Notre premier objectif est d'identifier les marqueurs génétiques inter-espèces (humain/souris) de certains interneurones spinaux (WP1). Nous avons réalisé avec succès une analyse transcriptomique en noyaux uniques (snRNA-seq) sur des échantillons de moelle épinière humaine et avons identifié la plupart des types de cellules en fonction de marqueurs moléculaires cardinaux. Nous utiliserons des lignées de souris transgéniques pour restreindre l'analyse aux interneurones clés impliqués dans la réorganisation des circuits spinaux après une lésion médullaires : les interneurones V1 marqués par En1 (Bikoff et al., 2016) et les interneurones V2a Vsx2-positifs (Kathe, Skinnider, et al., 2022). En utilisant la transcriptomique inter-espèces, nous déterminerons les clusters humains homologues aux sous-populations de souris V1 et V2a et les lierons à des caractéristiques morphologiques par hybridation en chaine (immuno + in situ) (Kozareva et al., 2021).

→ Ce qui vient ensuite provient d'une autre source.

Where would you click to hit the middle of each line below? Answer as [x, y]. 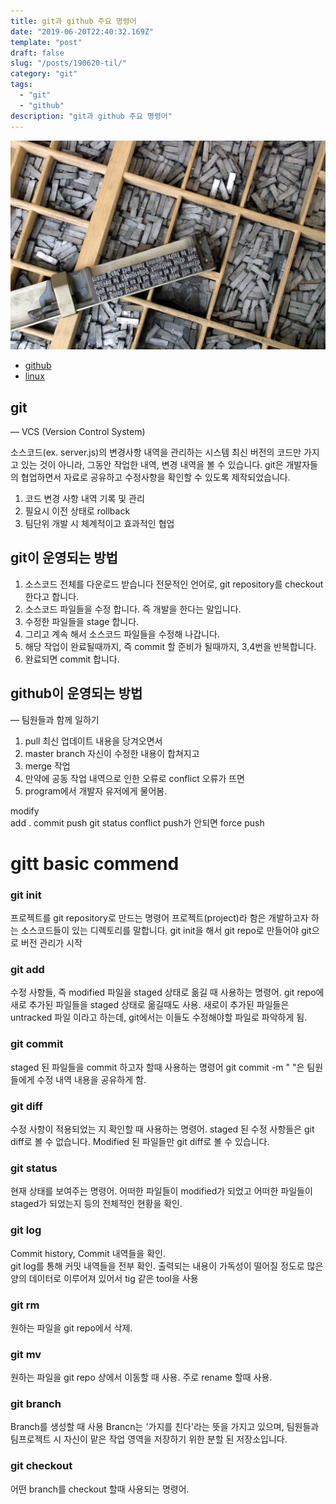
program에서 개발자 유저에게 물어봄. [96, 791]
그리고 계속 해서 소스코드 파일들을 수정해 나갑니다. [122, 634]
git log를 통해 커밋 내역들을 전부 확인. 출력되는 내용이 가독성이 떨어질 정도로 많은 [167, 1266]
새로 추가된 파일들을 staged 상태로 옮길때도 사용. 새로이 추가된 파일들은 [150, 1005]
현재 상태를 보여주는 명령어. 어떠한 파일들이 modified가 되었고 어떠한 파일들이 [161, 1191]
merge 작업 [47, 766]
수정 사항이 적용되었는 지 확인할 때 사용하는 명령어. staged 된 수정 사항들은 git [162, 1129]
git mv [26, 1354]
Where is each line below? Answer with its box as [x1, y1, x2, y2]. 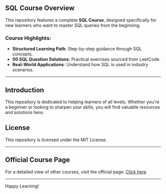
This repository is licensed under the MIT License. [5, 137, 107, 143]
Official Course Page [5, 155, 70, 164]
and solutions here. [5, 109, 44, 115]
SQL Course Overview [5, 4, 75, 12]
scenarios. [12, 67, 34, 73]
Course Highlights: [5, 35, 51, 41]
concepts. [12, 51, 33, 57]
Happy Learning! [5, 183, 40, 189]
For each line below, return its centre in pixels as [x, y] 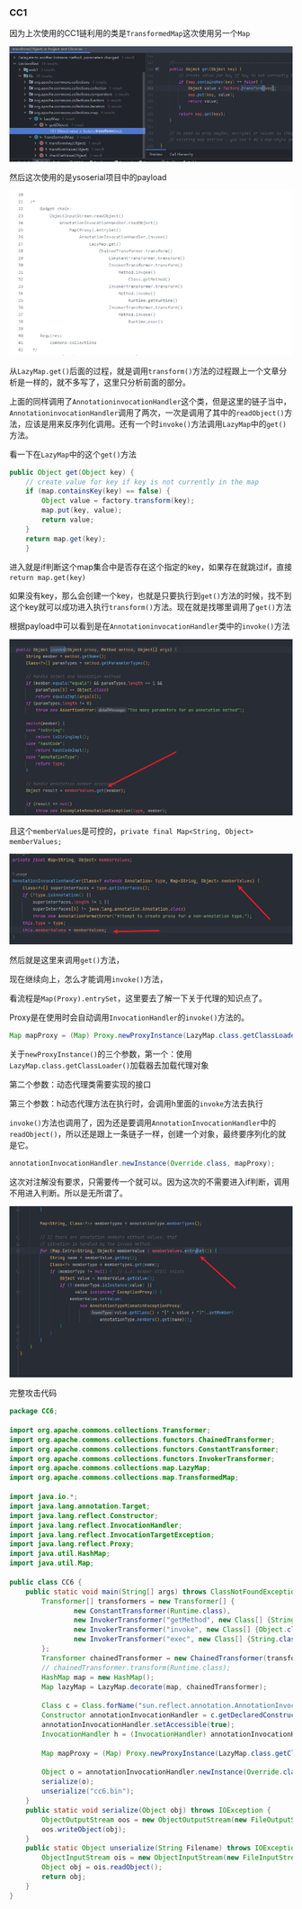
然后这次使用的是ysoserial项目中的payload [88, 177]
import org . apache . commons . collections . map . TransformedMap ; [124, 1478]
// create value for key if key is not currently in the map [142, 482]
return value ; [68, 520]
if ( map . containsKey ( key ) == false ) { [98, 491]
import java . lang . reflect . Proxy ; [72, 1544]
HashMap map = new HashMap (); [98, 1677]
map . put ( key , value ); [82, 511]
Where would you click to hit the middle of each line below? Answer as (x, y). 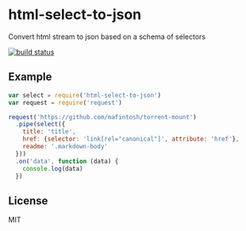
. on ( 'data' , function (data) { (67, 161)
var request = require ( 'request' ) (65, 102)
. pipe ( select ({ (40, 125)
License (28, 200)
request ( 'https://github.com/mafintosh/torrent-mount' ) (102, 117)
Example (30, 77)
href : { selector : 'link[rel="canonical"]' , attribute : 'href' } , (131, 139)
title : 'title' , (50, 132)
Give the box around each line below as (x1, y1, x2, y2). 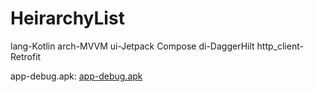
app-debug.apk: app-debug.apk (10, 70, 143, 82)
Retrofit (10, 50, 42, 62)
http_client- (256, 40, 304, 52)
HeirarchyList (10, 7, 125, 30)
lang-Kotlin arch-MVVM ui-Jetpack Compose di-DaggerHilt (10, 40, 255, 52)
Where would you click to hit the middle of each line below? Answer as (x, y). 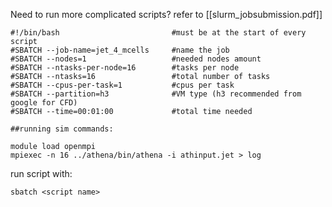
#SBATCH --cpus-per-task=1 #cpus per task (122, 85)
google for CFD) (44, 103)
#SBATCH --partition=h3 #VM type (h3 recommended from (156, 94)
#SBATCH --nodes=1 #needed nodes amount (136, 59)
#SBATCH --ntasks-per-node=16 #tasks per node (125, 68)
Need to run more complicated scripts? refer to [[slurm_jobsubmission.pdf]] (166, 14)
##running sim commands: (62, 129)
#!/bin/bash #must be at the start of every (158, 33)
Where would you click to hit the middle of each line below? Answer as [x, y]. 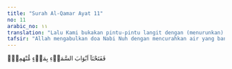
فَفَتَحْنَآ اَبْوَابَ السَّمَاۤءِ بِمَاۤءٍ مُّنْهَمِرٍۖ [56, 58]
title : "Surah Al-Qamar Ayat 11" [55, 13]
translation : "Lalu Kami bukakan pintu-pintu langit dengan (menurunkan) [116, 32]
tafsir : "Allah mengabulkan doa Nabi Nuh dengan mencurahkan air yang [111, 39]
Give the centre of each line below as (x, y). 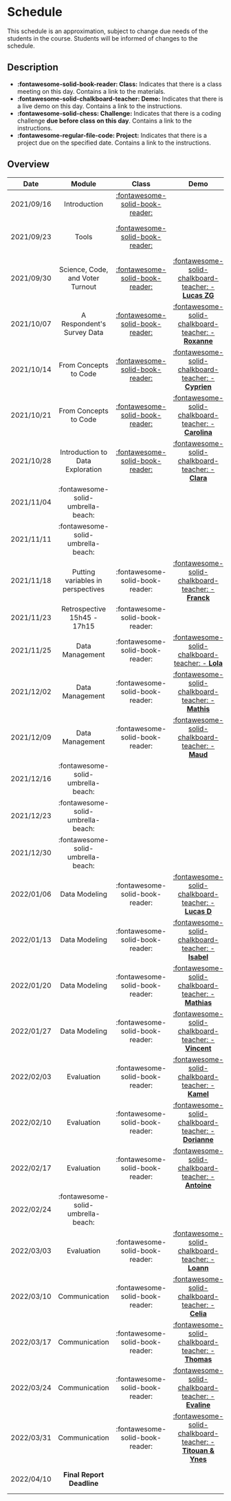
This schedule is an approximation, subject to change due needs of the (108, 31)
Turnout (84, 287)
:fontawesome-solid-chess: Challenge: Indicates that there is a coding (119, 113)
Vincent (198, 1048)
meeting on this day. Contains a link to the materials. (91, 91)
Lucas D (198, 911)
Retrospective (84, 609)
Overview (29, 164)

Notre deuxième objectif est de permettre une expression ciblée d'actuateurs interluminescents dans ces interneurones spinaux génétiquement identifiés (WP2). Pour cela, nous réaliserons une double injection de vecteurs AAV dans la moelle épinière lombaire de souris En1Cre permettant l'expression de la luciférase dans les vésicules présynaptiques des interneurones V2a et une expression Cre- dépendante d'une opsine postsynaptique dans les interneurones V1. Nous confirmerons l'activité neuronale médiée par l'interluminescence en utilisant des marqueurs Fos. En exploitant notre profilage transcriptomique des interneurones V2a et V1, nous caractériserons moléculairement et morphologiquement les sous-populations impliquées dans le microcircuit ciblé.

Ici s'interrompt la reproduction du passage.